Comparing to new Dynamic v2.0 Unlsoth quants ?
#2
by
BernardH
- opened
Thank you so much for your quants and the info you provide on how to use ik_llama.cpp !
It seems Unsloth just released new quants :
https://huggingface.co/unsloth/DeepSeek-V3-0324-GGUF-UD
Would you mind comparing your quants with the new (Dynamic v2.0) Unsloth quants ?
Oh hey, interesting I didn't know they had released those. Here is what I can say without downloading and testing:
- You can check the model card sidebar for the gguf dump info to compare similar bpw models e.g. the UD-Q4_K_XL. So my quants use full
q8_0
for all attention tensors, while theirs use more quantized which likely gives degraded quality but possibly at slightly faster speed depending on how you're running it.

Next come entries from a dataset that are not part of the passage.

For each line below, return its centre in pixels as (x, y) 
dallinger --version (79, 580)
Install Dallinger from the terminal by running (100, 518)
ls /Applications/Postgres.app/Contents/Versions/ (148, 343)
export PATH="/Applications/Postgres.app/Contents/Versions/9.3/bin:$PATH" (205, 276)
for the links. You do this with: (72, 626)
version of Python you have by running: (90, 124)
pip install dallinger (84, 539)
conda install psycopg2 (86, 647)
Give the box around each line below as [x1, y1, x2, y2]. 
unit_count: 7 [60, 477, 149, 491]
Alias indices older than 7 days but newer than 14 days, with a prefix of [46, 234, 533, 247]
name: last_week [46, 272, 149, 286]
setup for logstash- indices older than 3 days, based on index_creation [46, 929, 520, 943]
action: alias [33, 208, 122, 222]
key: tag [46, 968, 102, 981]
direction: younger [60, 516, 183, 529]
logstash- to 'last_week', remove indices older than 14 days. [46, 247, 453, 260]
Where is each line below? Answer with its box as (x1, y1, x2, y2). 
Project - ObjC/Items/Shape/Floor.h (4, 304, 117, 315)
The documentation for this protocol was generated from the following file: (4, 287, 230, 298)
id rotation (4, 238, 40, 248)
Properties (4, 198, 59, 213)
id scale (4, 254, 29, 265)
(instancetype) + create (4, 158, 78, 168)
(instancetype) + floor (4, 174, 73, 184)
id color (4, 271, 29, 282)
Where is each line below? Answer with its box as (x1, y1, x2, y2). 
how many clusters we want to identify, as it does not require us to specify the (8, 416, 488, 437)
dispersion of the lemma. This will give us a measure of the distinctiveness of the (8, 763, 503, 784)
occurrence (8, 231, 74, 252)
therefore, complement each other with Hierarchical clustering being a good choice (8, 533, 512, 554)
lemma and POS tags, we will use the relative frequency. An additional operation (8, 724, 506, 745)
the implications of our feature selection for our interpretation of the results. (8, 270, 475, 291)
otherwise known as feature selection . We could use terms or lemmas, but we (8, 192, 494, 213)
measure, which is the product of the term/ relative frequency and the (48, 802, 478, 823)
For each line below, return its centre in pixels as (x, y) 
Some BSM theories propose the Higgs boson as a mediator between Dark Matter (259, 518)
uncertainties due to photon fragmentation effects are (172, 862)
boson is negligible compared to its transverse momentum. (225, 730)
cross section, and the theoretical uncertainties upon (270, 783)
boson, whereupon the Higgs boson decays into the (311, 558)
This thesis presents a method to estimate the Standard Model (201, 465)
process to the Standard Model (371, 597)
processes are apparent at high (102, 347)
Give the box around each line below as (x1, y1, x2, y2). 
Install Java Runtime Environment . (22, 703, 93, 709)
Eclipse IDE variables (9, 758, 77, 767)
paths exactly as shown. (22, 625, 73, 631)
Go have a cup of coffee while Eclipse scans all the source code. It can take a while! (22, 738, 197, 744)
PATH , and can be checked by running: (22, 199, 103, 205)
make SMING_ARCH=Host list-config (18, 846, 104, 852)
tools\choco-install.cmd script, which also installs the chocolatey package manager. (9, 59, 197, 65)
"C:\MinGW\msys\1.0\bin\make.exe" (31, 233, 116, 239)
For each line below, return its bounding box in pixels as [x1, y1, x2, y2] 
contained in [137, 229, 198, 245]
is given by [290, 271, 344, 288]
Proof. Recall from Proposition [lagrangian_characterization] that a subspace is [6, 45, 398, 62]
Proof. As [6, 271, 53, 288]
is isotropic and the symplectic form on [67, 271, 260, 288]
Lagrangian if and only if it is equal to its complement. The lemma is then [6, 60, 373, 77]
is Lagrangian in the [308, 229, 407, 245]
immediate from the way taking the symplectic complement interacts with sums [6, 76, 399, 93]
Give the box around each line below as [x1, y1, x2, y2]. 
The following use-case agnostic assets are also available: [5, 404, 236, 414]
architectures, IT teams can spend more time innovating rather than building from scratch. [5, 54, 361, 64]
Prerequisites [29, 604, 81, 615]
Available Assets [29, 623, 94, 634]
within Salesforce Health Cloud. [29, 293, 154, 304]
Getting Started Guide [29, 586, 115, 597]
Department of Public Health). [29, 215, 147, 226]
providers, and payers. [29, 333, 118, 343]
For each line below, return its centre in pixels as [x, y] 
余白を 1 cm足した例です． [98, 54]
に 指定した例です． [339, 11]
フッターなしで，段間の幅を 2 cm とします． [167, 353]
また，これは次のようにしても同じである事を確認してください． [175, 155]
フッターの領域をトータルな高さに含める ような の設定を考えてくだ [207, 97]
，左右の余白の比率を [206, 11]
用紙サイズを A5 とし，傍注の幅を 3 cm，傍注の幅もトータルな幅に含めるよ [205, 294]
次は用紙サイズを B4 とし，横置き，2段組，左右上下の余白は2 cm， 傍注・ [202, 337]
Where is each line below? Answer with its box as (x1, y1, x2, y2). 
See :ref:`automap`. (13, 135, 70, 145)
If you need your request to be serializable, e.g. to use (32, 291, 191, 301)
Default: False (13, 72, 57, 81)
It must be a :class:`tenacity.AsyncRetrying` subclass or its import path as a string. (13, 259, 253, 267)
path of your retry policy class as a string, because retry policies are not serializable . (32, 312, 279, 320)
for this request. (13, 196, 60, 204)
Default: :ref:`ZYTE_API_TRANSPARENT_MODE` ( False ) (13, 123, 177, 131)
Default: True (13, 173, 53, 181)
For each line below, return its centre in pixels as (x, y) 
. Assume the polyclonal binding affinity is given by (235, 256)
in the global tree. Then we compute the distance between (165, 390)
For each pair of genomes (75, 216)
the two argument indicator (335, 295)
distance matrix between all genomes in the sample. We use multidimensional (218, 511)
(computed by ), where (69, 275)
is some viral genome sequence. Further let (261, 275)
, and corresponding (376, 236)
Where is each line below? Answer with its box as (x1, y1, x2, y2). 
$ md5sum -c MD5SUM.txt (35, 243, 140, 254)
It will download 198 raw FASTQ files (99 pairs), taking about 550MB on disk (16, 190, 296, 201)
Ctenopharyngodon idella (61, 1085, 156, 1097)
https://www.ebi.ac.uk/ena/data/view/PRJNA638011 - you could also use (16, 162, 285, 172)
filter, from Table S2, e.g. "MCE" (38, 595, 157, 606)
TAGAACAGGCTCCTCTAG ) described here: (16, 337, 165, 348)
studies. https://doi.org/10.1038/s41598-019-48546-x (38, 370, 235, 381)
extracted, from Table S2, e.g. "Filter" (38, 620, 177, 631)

Mine also support repacked quants exclusive toik_llama.cpp
so will run faster when offloading onto CPU. - There seem to be some possible issues with mainline llama.cpp MLA with this specific quant perhaps mentioned in this discussion, but I haven't tested myself.
I'd be curious if anyone did end up doing speed benchmarks with llama-sweep-bench
on ik_llama.cpp
fork for example. There are various examples floating around in various issues/PRs/discussions.